*** Opening Records shown ***

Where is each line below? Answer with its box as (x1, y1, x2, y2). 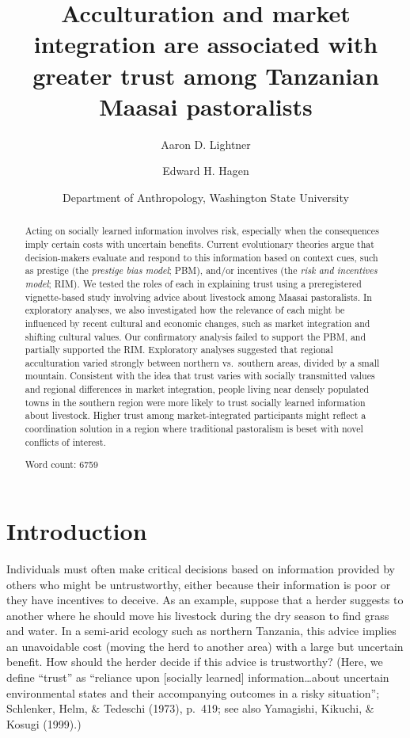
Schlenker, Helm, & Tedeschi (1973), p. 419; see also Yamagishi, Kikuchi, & (6, 700, 374, 717)
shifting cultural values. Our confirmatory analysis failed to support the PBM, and (25, 329, 366, 343)
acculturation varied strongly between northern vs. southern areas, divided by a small (25, 356, 380, 369)
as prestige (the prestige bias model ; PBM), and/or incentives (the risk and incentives (25, 264, 378, 277)
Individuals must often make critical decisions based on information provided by (6, 560, 395, 576)
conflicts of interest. (25, 435, 106, 448)
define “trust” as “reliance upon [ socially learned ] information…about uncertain (6, 669, 389, 686)
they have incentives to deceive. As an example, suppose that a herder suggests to (6, 592, 404, 608)
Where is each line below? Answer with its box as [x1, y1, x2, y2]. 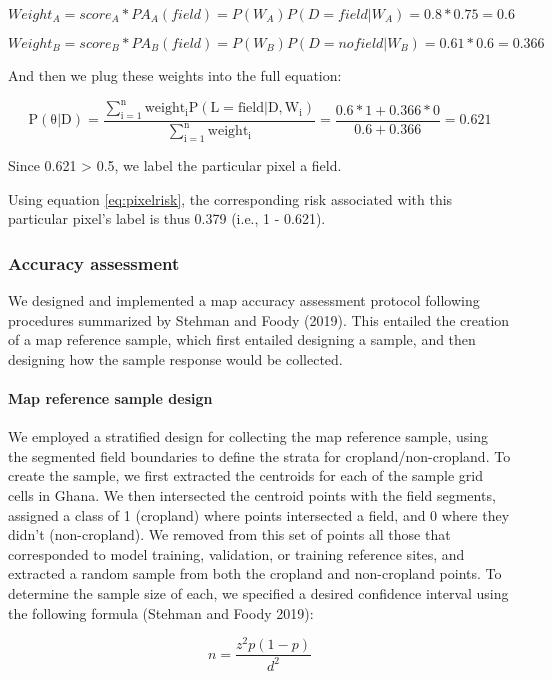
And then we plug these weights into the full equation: [8, 65, 342, 85]
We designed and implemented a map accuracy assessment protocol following [8, 290, 480, 311]
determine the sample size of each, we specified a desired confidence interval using [8, 582, 509, 603]
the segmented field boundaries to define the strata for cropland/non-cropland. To [8, 445, 511, 466]
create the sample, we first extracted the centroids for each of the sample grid [8, 465, 483, 486]
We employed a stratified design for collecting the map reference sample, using [8, 426, 488, 447]
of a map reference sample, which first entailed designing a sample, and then [8, 329, 476, 350]
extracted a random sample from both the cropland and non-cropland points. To [8, 563, 502, 584]
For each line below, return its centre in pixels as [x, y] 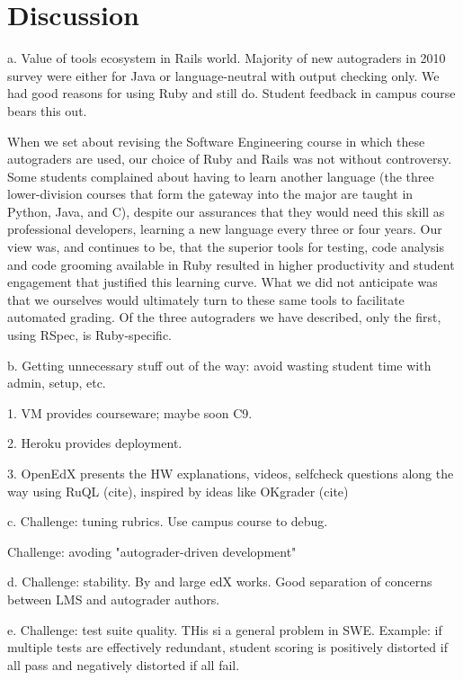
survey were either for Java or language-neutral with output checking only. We [223, 75]
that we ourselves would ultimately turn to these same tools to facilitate [206, 299]
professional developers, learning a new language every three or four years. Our [225, 229]
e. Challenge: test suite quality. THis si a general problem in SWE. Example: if [225, 629]
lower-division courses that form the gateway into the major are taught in [210, 194]
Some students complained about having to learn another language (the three [221, 176]
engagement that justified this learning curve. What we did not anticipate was [223, 282]
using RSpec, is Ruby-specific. [90, 335]
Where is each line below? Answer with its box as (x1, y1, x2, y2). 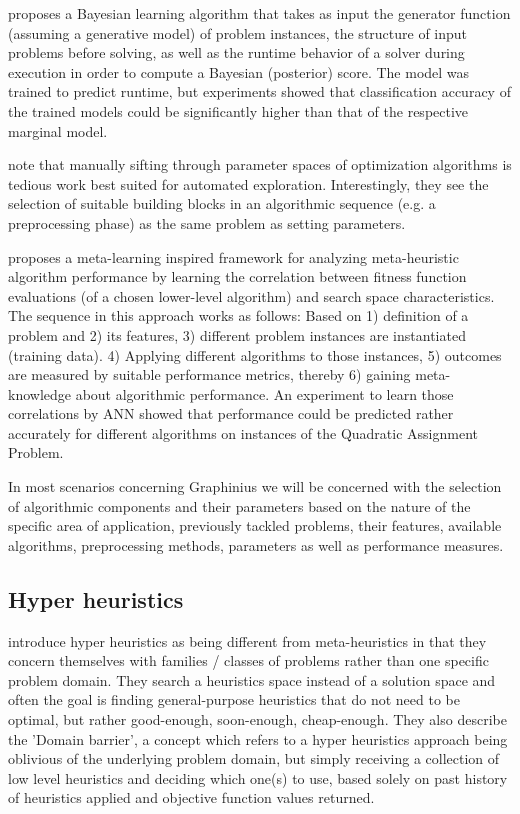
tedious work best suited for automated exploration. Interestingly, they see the (8, 173, 489, 194)
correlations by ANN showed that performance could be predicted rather (8, 403, 454, 424)
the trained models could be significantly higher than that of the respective (8, 100, 469, 121)
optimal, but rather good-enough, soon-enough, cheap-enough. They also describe (8, 709, 507, 730)
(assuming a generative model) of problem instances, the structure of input (8, 22, 468, 43)
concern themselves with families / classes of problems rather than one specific (8, 650, 489, 671)
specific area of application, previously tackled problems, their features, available (8, 515, 502, 536)
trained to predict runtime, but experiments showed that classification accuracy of (8, 81, 511, 102)
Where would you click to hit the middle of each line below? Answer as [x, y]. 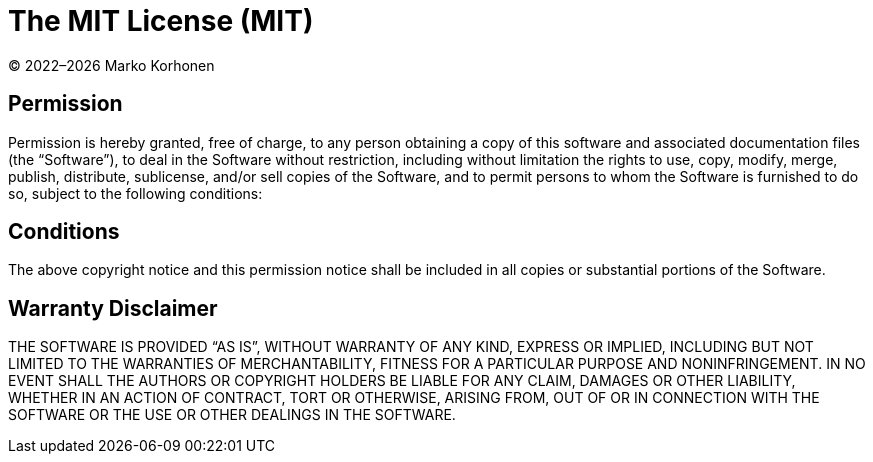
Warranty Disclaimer [113, 308]
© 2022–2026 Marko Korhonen [111, 65]
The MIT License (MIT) [161, 21]
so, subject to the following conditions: [135, 193]
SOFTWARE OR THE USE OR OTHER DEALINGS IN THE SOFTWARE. [232, 415]
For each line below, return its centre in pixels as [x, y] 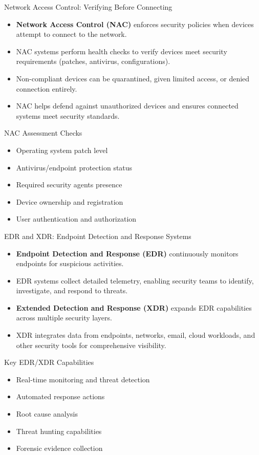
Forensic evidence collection [59, 448]
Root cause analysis [47, 414]
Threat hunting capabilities [59, 431]
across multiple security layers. [64, 318]
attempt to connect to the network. [71, 34]
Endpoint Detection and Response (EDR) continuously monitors [127, 253]
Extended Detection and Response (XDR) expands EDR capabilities [134, 307]
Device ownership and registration [70, 201]
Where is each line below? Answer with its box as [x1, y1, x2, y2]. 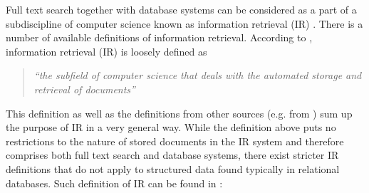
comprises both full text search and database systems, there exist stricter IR [6, 147, 339, 162]
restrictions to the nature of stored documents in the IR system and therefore [6, 133, 344, 148]
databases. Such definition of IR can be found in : [6, 175, 223, 190]
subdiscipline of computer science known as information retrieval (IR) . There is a [6, 16, 363, 31]
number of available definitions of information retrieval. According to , [6, 30, 313, 45]
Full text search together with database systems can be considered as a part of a [6, 2, 357, 16]
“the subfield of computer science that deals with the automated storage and [33, 68, 362, 83]
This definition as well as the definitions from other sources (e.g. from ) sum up [6, 105, 353, 120]
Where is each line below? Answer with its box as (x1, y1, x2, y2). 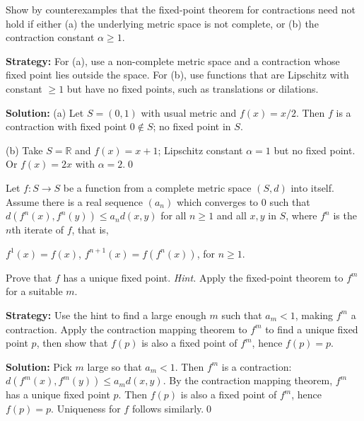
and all (216, 208, 247, 223)
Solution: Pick (6, 359, 72, 374)
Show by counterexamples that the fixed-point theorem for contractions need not (6, 2, 356, 16)
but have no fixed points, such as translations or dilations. (66, 81, 319, 96)
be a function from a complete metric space (63, 180, 252, 195)
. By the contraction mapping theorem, (163, 373, 333, 388)
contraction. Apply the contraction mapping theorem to (6, 321, 247, 336)
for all (160, 208, 187, 223)
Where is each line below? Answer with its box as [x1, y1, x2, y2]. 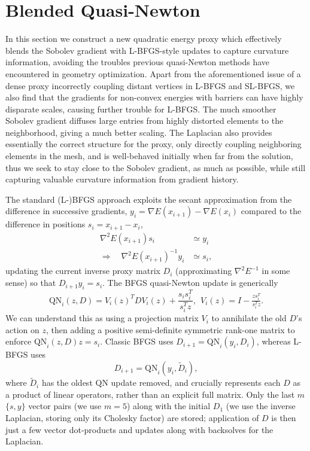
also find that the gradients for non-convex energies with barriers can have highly [5, 91, 303, 103]
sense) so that [5, 276, 56, 289]
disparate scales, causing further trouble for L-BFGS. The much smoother [5, 102, 276, 115]
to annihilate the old [211, 312, 287, 324]
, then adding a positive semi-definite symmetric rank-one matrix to [45, 323, 295, 336]
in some [262, 264, 290, 277]
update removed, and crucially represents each [111, 376, 281, 389]
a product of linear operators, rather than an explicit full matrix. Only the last [5, 388, 295, 400]
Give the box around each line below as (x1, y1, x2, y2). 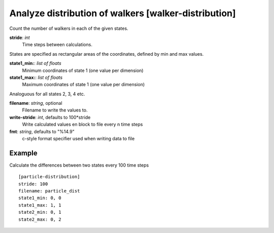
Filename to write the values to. (22, 107, 88, 113)
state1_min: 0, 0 (18, 195, 61, 201)
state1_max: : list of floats (9, 74, 63, 81)
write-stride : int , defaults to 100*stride (9, 114, 91, 120)
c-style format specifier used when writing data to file (22, 136, 135, 142)
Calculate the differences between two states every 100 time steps (9, 162, 149, 168)
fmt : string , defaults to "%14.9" (9, 128, 75, 134)
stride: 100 (18, 181, 48, 187)
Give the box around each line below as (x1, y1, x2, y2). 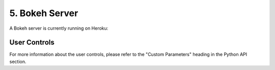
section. (9, 58, 26, 64)
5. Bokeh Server (9, 8, 78, 19)
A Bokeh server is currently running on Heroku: (9, 25, 108, 31)
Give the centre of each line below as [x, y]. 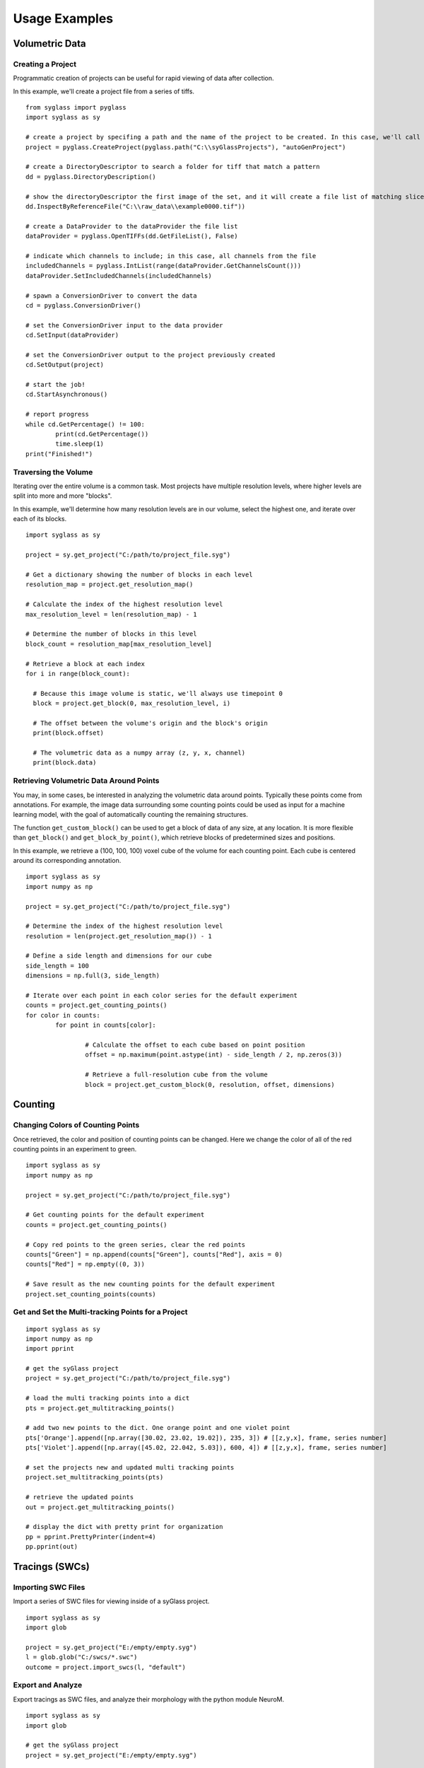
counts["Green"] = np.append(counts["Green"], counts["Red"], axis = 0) [154, 1254]
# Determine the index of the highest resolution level [124, 926]
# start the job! [55, 385]
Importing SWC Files [49, 1587]
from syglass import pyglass [76, 107]
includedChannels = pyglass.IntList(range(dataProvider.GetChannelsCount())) [164, 266]
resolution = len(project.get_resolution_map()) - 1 [119, 936]
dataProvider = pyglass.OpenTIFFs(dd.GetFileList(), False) [132, 236]
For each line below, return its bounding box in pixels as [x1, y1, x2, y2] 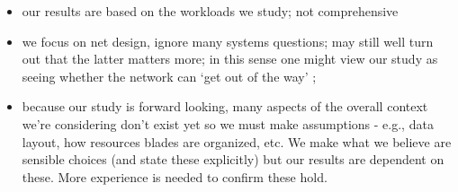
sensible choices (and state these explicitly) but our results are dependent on [22, 150, 445, 169]
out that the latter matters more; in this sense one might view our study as [22, 49, 438, 68]
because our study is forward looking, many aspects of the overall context [22, 97, 428, 116]
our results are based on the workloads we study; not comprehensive [22, 2, 399, 20]
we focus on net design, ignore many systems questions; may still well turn [22, 31, 434, 50]
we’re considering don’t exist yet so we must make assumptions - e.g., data [22, 114, 434, 133]
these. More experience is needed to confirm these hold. [22, 167, 328, 186]
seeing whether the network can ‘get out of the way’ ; [22, 66, 317, 85]
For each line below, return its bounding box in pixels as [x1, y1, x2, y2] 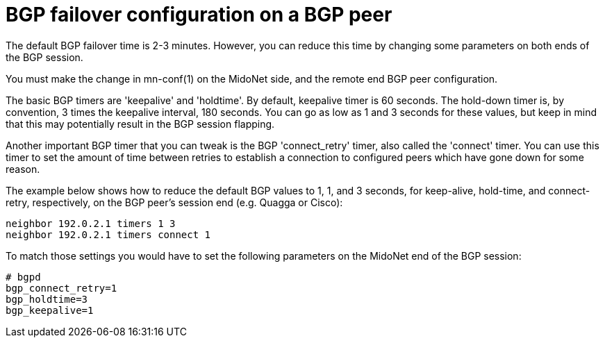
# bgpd [6, 271, 41, 283]
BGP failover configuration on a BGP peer [6, 3, 392, 26]
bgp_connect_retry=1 [6, 282, 117, 294]
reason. [6, 162, 40, 175]
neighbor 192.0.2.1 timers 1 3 [6, 217, 176, 229]
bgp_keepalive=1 [6, 304, 94, 316]
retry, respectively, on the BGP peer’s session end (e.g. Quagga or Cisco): [6, 196, 343, 208]
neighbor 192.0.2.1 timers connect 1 [6, 228, 211, 240]
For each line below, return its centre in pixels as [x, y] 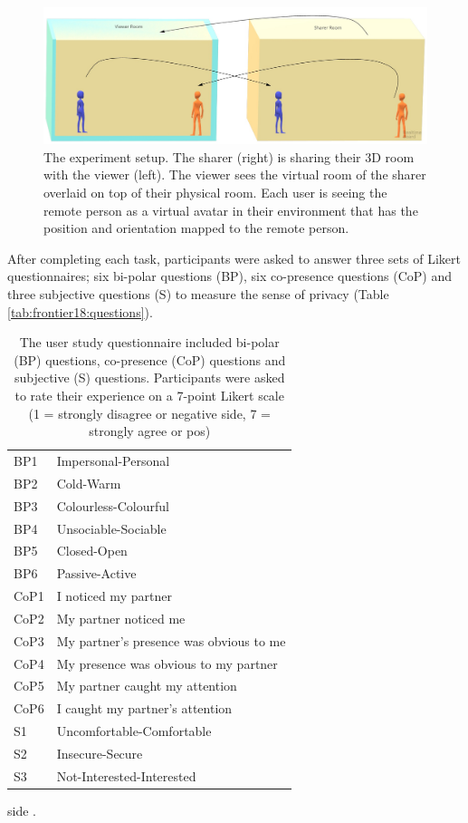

*** Closing Records shown ***

▶ _Goal of the exercise_
Work out how many lines in the material above hold the string "analysis", and reply with the number only.

▶ _Solution to the problem_
2